## What you have to do:
A single number is the whole answer: how many lines in this listing contain "about".

## Exercise data:

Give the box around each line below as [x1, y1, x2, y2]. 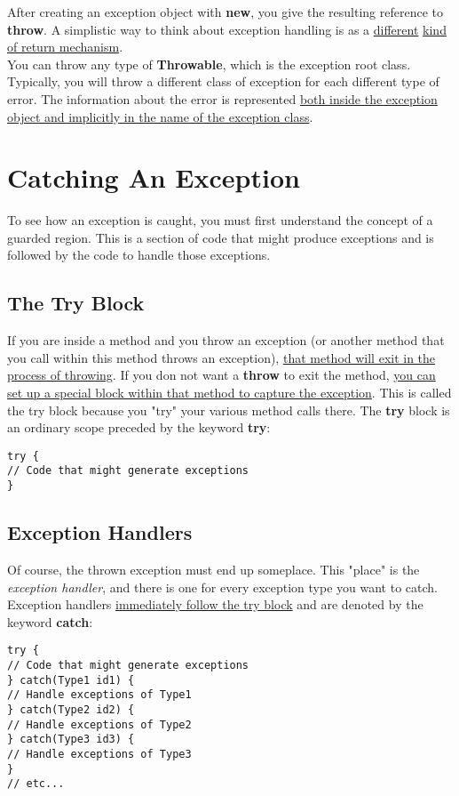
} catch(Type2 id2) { [7, 704, 135, 716]
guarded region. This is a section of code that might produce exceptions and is [7, 228, 434, 246]
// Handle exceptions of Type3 [7, 747, 192, 760]
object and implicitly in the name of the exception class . [7, 107, 313, 125]
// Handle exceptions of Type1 [7, 688, 192, 702]
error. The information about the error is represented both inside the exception [7, 89, 438, 108]
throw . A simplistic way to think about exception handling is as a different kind [7, 20, 447, 38]
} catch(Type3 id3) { [7, 733, 135, 746]
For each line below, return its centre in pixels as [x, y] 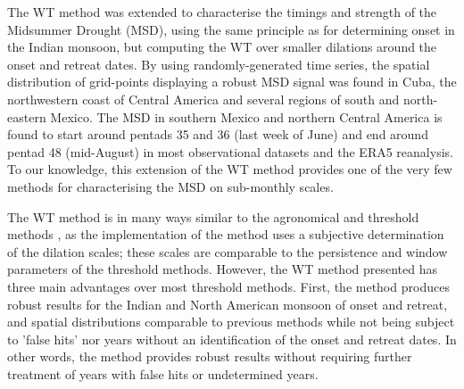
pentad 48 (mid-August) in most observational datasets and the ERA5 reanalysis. [230, 151]
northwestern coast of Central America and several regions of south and [203, 99]
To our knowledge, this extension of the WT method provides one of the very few [230, 169]
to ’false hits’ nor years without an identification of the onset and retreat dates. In [232, 339]
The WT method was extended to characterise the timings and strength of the [222, 12]
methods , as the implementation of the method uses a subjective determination [226, 234]
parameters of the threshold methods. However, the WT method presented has [222, 269]
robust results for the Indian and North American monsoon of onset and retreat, [228, 304]
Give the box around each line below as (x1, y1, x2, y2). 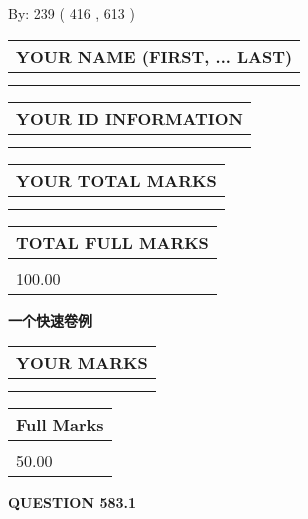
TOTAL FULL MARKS (16, 230, 209, 254)
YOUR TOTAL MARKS (16, 168, 217, 192)
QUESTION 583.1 (8, 492, 137, 513)
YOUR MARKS (16, 351, 148, 375)
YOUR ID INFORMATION (16, 106, 243, 130)
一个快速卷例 (8, 309, 92, 330)
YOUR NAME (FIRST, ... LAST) (16, 44, 293, 68)
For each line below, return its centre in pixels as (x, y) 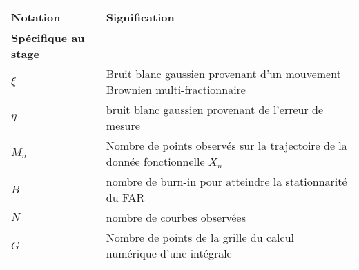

## Problem solution:
2